De feito, contemplando-se diante de um mapa a faixa costeira entre Pachacamas e Tumbez, nota-se um como diagrama daquelas tentativas desesperadas e constantes.
Foi a princípio, no extremo norte, a linha férrea de Paíta e Piura, procurando os tributários setentrionais do Solimões; depois, próxima e ao sul, uma outra, de Lambayaque a Ferenafe: ambas estacionaram, trilhos imersos nos areais da costa. A terceira, lançada de Pascamayo à estação terminus de Cajamarca, e a quarta partindo de Salavery, pouco ao sul de Trujíllo — buscavam as linhas de derivação do Ucayali: embateram ambas de encontro às fílades espessas e aos dolentos e quartzos duríssimos das cordilheiras. A quinta, a admirável estrada de Oroya, dominou parte da serrania, mas ficou bem longe do seu objetivo essencial no transmontar as últimas cordas de serras, varar pelas planícies do Sacramento e alcançar o Purus.
Esta é expressiva: mostra como o traçado do grande tributário do Amazonas, em cujas margens contendem agora os flibusteiros, norteia de há muito a administração daquela república.
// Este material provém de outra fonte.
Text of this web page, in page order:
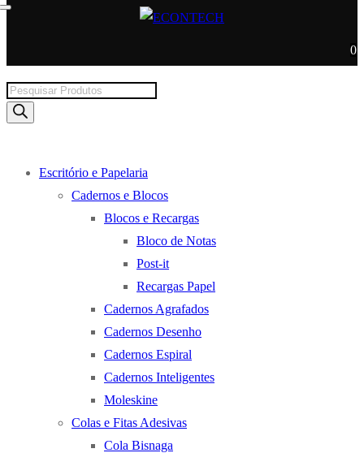
0
Products
search
Escritório e Papelaria
Cadernos e Blocos
Blocos e Recargas
Bloco de Notas
Post-it
Recargas Papel
Cadernos Agrafados
Cadernos Desenho
Cadernos Espiral
Cadernos Inteligentes
Moleskine
Colas e Fitas Adesivas
Cola Bisnaga

Por outro lado, desde 1859, com Faustino Maldonado e dez anos depois com o coronel Latorre, sucessivas expedições se lançam para o oriente impelidas por alguns abnegados caídos todos naqueles lugares remotos, numa extraordinária intuição dos interesses reais do seu país.
Estes antecedentes delatam nas perturbações que lavram em toda aquela zona um significado bem diverso do que lhe podem dar algumas correrias de seringueiros.
A guerra iminente tem uma feição gravíssima.
Se contra o Paraguai, num teatro de operações mais próximo e acessível, aliados às repúblicas platinas, levamos cinco anos para destruir os caprichos de um homem — certo não se podem individuar e prever os sacrifícios que nos imporá a luta com a expansão vigorosa de um povo.